Tem um vizinho que fica exatamente atrás da nossa casa que é amigo da minha mãe há um bom tempo. Eu nunca o tinha visto na vida, mas ele aluga uma parte da casa dele e cede um quarto vazio para que eu possa ficar temporariamente, sem que precise pagar. Pode ser que eu já esteja lá na outra casa quando eu fizer o próximo post. Eu, sinceramente, gostei. Apesar de eu não o conhecer, parece uma boa pessoa. Além de que ele trabalha o dia inteiro e só chega à noite. E eu trabalho a noite. Mal vamos nos ver. E eu vou ter um quarto, depois de tanto tempo... Minha mãe, por enquanto, vai ficar onde está: morando com os outros dois filhos em um cubículo de dois cômodos.
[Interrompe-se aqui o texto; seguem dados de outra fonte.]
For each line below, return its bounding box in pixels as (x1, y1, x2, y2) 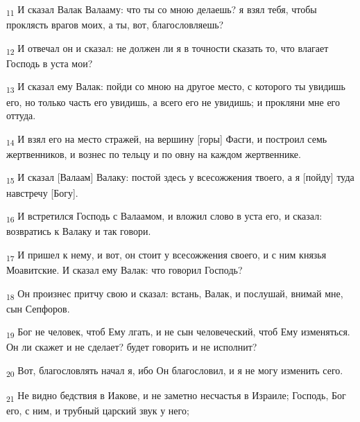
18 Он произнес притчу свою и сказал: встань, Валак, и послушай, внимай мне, (6, 285, 343, 302)
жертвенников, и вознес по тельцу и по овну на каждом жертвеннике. (6, 146, 301, 161)
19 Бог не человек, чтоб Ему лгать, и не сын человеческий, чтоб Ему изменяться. (6, 324, 350, 341)
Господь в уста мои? (6, 55, 93, 70)
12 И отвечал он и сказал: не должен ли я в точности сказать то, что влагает (6, 40, 329, 57)
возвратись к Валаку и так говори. (6, 224, 151, 238)
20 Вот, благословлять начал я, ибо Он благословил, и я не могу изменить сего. (6, 363, 343, 379)
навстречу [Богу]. (6, 185, 78, 200)
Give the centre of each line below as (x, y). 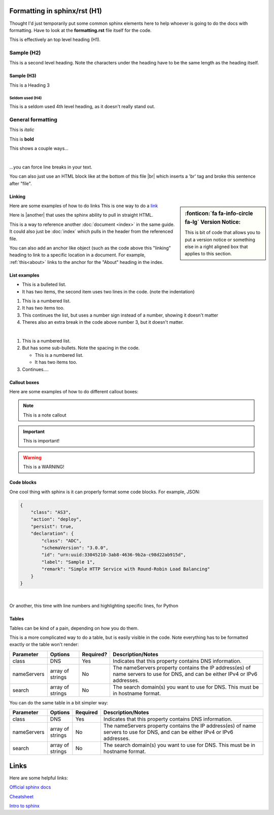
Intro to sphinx (25, 806)
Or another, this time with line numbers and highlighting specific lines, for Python (94, 606)
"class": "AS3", (51, 512)
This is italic (22, 130)
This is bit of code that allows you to (223, 232)
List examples (24, 275)
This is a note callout (45, 415)
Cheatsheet (22, 796)
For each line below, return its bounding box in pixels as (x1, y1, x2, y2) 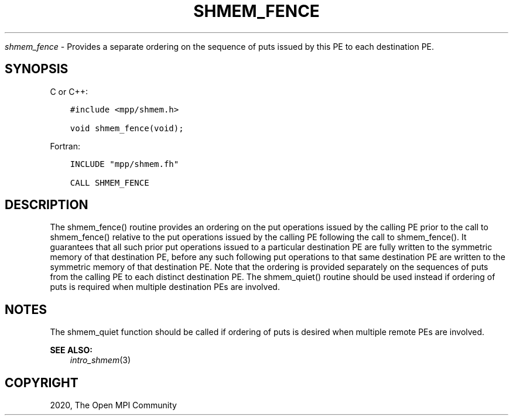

O que será que vai acontecer no próximo capítulo da minha vida?

Não perca! No próximo post, "A Resposta".

Até mais ver. (não entendo esta expressão, mas acho legal)

(Gostou da figura da cigana que eu editei? Comente.)

terça-feira, 20 de maio de 2008

Depoimentos secretos

O obscuro mundo dos depoimentos secretos...

Quem tem uma conta no orkut, levante a mão!

\o/ \o/ \o/ \o/ \o/ \o/ \o/ \o/ \o/ \o/ \o/ \o/ \o/ \o/ (...)

Considerando que todos que lêem este blog têm uma conta no orkut, vou discutir um assunto, digamos, interessante...

Primeiro, vamos desmistificar o conceito de que a pessoa "tem um orkut"... a única pessoa que pode dizer que tem um orkut é o Ilustríssimo senhor Orkut Buyukkokten, o criador do site (atual Gerente de Projetos da Google). Mas não é dele que vou falar agora. Vou falar (ou escrever) sobre sua valiosa criação.

Todos sabem que a maioria esmagadora de usuários do orkut é formada por brasileiros (mais de 55%). Mas o que nem todos sabem é que o orkut não é tão público quanto parece.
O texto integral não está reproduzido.